BEGIN Supplied material
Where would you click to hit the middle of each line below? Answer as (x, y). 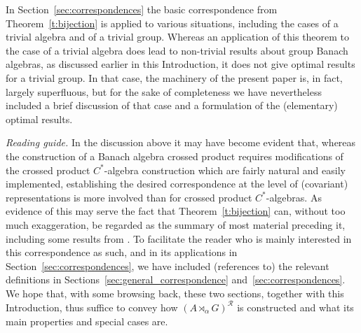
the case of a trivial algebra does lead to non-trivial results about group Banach (177, 50)
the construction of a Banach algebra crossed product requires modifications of (175, 156)
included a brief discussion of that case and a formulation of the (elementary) (172, 105)
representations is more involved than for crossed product (129, 197)
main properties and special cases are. (87, 321)
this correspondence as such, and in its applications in (122, 252)
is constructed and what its (295, 307)
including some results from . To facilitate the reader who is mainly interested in (179, 238)
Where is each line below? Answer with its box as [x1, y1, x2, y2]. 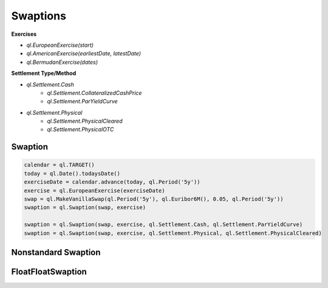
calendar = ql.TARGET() [24, 162, 95, 168]
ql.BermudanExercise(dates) [26, 58, 98, 66]
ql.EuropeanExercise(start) [26, 41, 94, 49]
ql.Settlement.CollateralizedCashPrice [47, 89, 142, 97]
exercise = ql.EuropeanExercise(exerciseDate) [24, 187, 165, 194]
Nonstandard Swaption [11, 247, 101, 258]
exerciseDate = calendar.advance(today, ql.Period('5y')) [24, 179, 200, 185]
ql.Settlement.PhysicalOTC [47, 126, 114, 133]
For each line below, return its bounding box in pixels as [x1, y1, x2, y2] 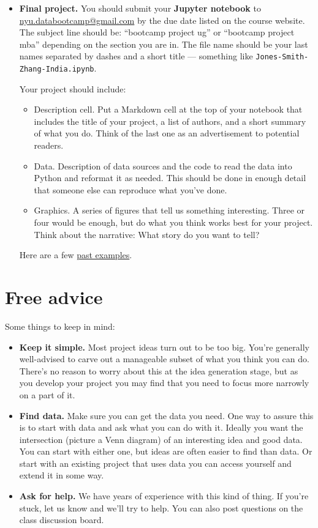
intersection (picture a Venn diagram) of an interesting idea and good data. [19, 433, 303, 445]
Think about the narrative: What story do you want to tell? [34, 228, 260, 240]
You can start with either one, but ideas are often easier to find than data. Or [19, 445, 312, 458]
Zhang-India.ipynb [19, 65, 94, 74]
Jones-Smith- [256, 53, 309, 62]
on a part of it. [19, 388, 75, 401]
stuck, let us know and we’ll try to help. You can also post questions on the [19, 501, 303, 514]
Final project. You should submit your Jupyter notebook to [19, 2, 261, 14]
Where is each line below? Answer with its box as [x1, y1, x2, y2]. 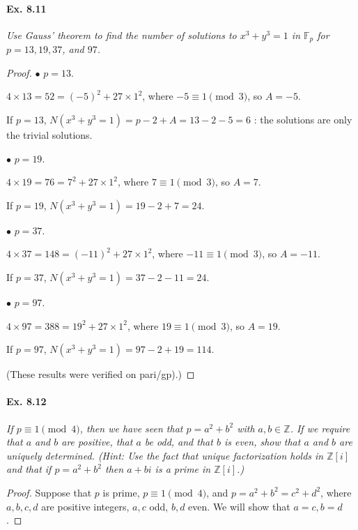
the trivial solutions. [6, 128, 93, 142]
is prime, [102, 485, 140, 499]
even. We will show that [188, 499, 290, 513]
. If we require [290, 421, 350, 435]
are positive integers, [41, 499, 130, 513]
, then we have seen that [79, 421, 183, 435]
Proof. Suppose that [6, 485, 92, 499]
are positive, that [61, 434, 133, 449]
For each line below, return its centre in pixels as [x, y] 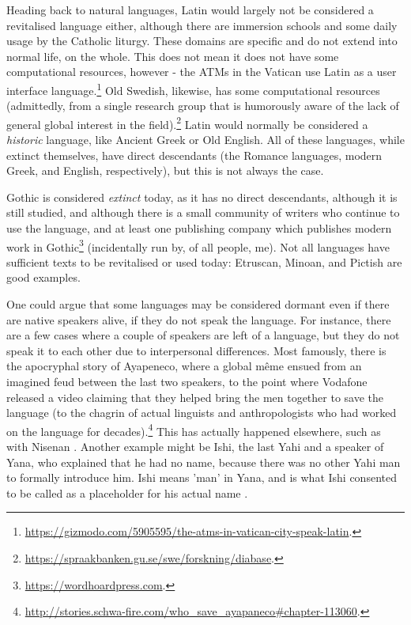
END Supplied material
§ **How to complete this task**
The required output is the lines from the one containing "exerciseDate = calendar.advance(today, ql.Period('5y'))" through the end of the records above, reproduced exactly, with no pictures.

§ **Response below**
exerciseDate = calendar.advance(today, ql.Period('5y')) [24, 179, 200, 185]
ql.Settlement.PhysicalOTC [47, 126, 114, 133]
For each line below, return its bounding box in pixels as [x1, y1, x2, y2] 
intersection (picture a Venn diagram) of an interesting idea and good data. [19, 433, 303, 445]
Think about the narrative: What story do you want to tell? [34, 228, 260, 240]
You can start with either one, but ideas are often easier to find than data. Or [19, 445, 312, 458]
Zhang-India.ipynb [19, 65, 94, 74]
Jones-Smith- [256, 53, 309, 62]
on a part of it. [19, 388, 75, 401]
stuck, let us know and we’ll try to help. You can also post questions on the [19, 501, 303, 514]
Final project. You should submit your Jupyter notebook to [19, 2, 261, 14]
Where is each line below? Answer with its box as [x1, y1, x2, y2]. 
the trivial solutions. [6, 128, 93, 142]
is prime, [102, 485, 140, 499]
even. We will show that [188, 499, 290, 513]
. If we require [290, 421, 350, 435]
are positive integers, [41, 499, 130, 513]
, then we have seen that [79, 421, 183, 435]
Proof. Suppose that [6, 485, 92, 499]
are positive, that [61, 434, 133, 449]
For each line below, return its centre in pixels as [x, y] 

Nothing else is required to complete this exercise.